- _WORK REQUIRED_: With all pictures omitted, return verbatim the lines from the beginning of the records below through the line containing "Resultados de diferentes".

- _GIVEN RECORDS_:
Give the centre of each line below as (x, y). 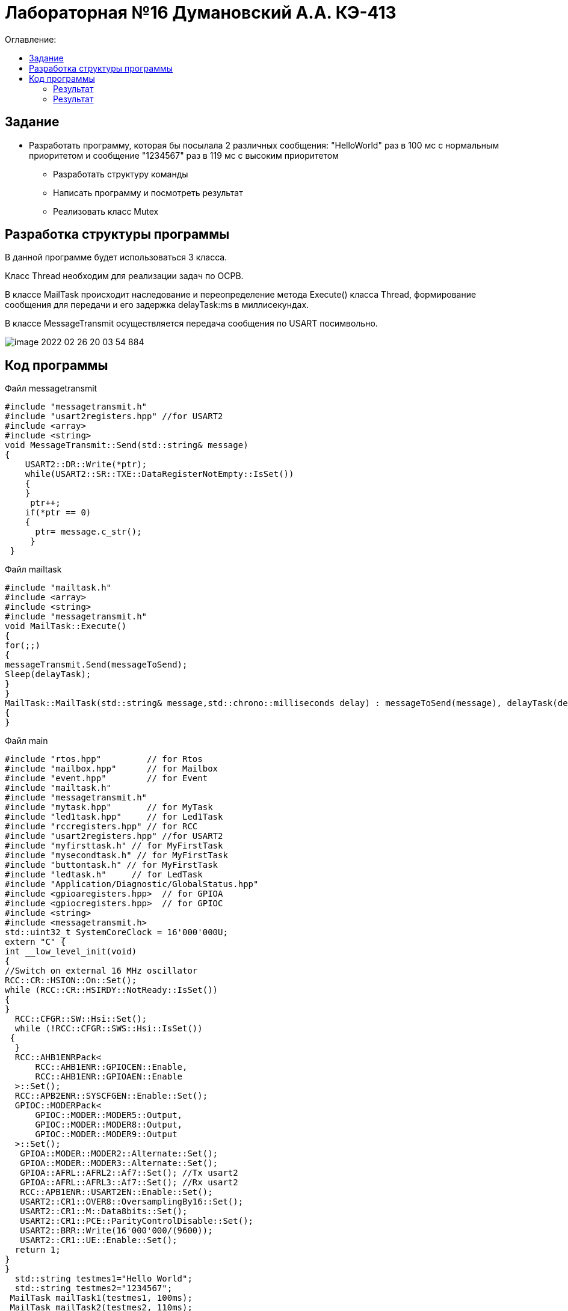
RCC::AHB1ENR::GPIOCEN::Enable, (111, 1067)
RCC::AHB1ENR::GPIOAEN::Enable (109, 1077)
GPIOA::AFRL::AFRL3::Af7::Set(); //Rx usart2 (129, 1183)
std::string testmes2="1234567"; (94, 1288)
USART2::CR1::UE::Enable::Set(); (99, 1240)
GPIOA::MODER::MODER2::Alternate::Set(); (119, 1154)
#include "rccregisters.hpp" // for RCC (101, 827)
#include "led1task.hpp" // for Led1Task (114, 817)
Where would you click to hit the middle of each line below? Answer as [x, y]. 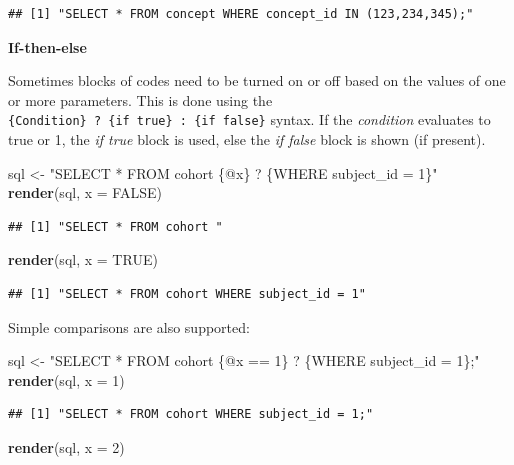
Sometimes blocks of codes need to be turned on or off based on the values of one [257, 80]
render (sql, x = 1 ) [66, 379]
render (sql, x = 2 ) [66, 446]
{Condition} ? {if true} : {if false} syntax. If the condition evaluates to [249, 119]
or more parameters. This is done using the [140, 99]
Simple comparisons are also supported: [129, 326]
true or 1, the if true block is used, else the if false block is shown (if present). [247, 139]
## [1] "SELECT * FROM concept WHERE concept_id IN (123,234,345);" [241, 14]
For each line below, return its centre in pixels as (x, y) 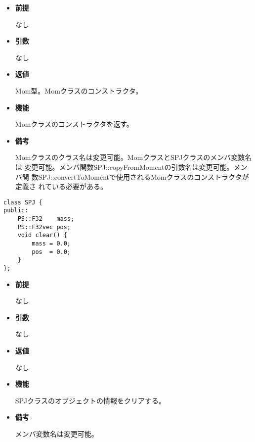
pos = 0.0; (51, 252)
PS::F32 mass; (46, 219)
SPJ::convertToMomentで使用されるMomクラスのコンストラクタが (144, 176)
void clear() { (42, 235)
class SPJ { (23, 202)
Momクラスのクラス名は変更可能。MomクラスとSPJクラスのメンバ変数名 (133, 157)
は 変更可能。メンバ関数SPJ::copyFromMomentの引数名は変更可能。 (124, 167)
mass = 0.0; (51, 244)
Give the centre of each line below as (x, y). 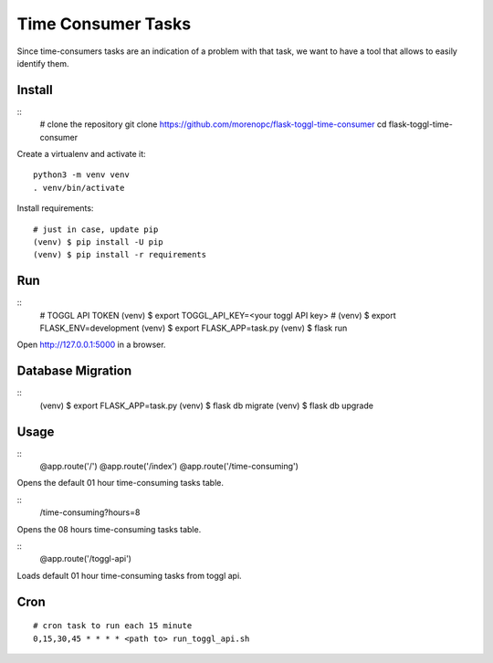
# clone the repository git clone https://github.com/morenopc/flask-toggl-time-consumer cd (213, 124)
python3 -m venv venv (81, 175)
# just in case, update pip (96, 229)
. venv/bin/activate (79, 188)
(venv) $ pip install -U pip (98, 242)
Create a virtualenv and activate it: (81, 154)
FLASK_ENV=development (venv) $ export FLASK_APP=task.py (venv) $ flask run (194, 328)
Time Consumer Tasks (104, 24)
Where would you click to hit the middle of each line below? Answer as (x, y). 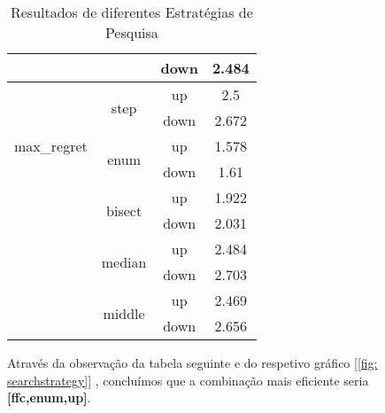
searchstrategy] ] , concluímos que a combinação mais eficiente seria (188, 380)
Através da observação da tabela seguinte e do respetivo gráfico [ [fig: (192, 362)
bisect (124, 210)
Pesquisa (131, 32)
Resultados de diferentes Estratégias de (131, 12)
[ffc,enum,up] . (49, 397)
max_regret (51, 146)
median (124, 261)
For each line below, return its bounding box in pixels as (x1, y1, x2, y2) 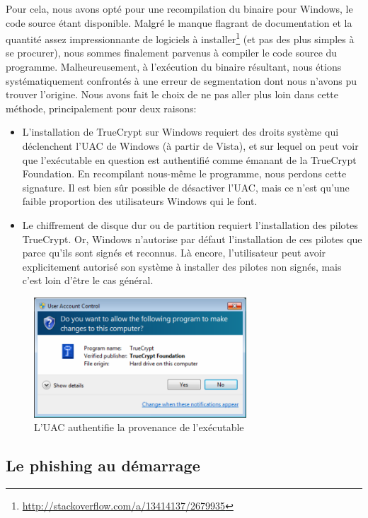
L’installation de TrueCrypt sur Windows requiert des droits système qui (22, 124, 339, 139)
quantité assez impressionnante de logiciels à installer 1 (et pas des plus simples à (6, 30, 355, 46)
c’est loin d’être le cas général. (22, 273, 154, 288)
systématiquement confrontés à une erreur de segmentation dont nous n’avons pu (6, 73, 357, 88)
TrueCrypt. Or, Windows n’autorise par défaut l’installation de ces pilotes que (22, 231, 362, 246)
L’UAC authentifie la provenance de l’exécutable (34, 420, 244, 435)
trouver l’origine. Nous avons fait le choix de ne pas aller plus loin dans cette (6, 87, 338, 102)
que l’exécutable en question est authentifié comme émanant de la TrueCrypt (22, 152, 357, 167)
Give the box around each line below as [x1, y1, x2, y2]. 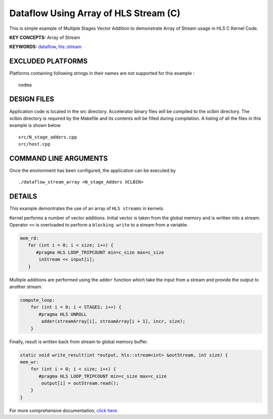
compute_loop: [20, 297, 55, 303]
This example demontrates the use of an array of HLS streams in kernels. [9, 205, 164, 212]
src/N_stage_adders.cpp [18, 134, 77, 140]
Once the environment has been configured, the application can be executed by [9, 167, 176, 173]
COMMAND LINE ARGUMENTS [9, 154, 108, 163]
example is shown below [9, 122, 61, 128]
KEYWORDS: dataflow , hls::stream [9, 43, 82, 50]
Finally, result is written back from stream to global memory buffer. [9, 339, 148, 345]
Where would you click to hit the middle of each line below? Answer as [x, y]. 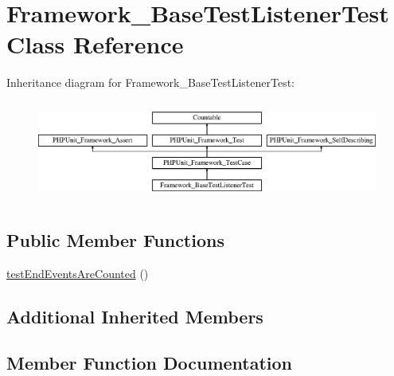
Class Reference [95, 44]
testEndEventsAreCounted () [78, 273]
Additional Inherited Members [135, 316]
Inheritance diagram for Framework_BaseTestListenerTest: [150, 82]
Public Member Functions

- _SOLVED EXERCISE_:
Give the centre of each line below as (x, y). 
RCC::AHB1ENR::GPIOCEN::Enable, (111, 1067)
RCC::AHB1ENR::GPIOAEN::Enable (109, 1077)
GPIOA::AFRL::AFRL3::Af7::Set(); //Rx usart2 (129, 1183)
std::string testmes2="1234567"; (94, 1288)
USART2::CR1::UE::Enable::Set(); (99, 1240)
GPIOA::MODER::MODER2::Alternate::Set(); (119, 1154)
#include "rccregisters.hpp" // for RCC (101, 827)
#include "led1task.hpp" // for Led1Task (114, 817)
Where would you click to hit the middle of each line below? Answer as [x, y]. 
Sometimes blocks of codes need to be turned on or off based on the values of one [257, 80]
render (sql, x = 1 ) [66, 379]
render (sql, x = 2 ) [66, 446]
{Condition} ? {if true} : {if false} syntax. If the condition evaluates to [249, 119]
or more parameters. This is done using the [140, 99]
Simple comparisons are also supported: [129, 326]
true or 1, the if true block is used, else the if false block is shown (if present). [247, 139]
## [1] "SELECT * FROM concept WHERE concept_id IN (123,234,345);" [241, 14]
For each line below, return its centre in pixels as (x, y) 
pos = 0.0; (51, 252)
PS::F32 mass; (46, 219)
SPJ::convertToMomentで使用されるMomクラスのコンストラクタが (144, 176)
void clear() { (42, 235)
class SPJ { (23, 202)
Momクラスのクラス名は変更可能。MomクラスとSPJクラスのメンバ変数名 (133, 157)
は 変更可能。メンバ関数SPJ::copyFromMomentの引数名は変更可能。 (124, 167)
mass = 0.0; (51, 244)
Give the centre of each line below as (x, y). 
# clone the repository git clone https://github.com/morenopc/flask-toggl-time-consumer cd (213, 124)
python3 -m venv venv (81, 175)
# just in case, update pip (96, 229)
. venv/bin/activate (79, 188)
(venv) $ pip install -U pip (98, 242)
Create a virtualenv and activate it: (81, 154)
FLASK_ENV=development (venv) $ export FLASK_APP=task.py (venv) $ flask run (194, 328)
Time Consumer Tasks (104, 24)
Where would you click to hit the middle of each line below? Answer as (x, y). 
searchstrategy] ] , concluímos que a combinação mais eficiente seria (188, 380)
Através da observação da tabela seguinte e do respetivo gráfico [ [fig: (192, 362)
bisect (124, 210)
Pesquisa (131, 32)
Resultados de diferentes Estratégias de (131, 12)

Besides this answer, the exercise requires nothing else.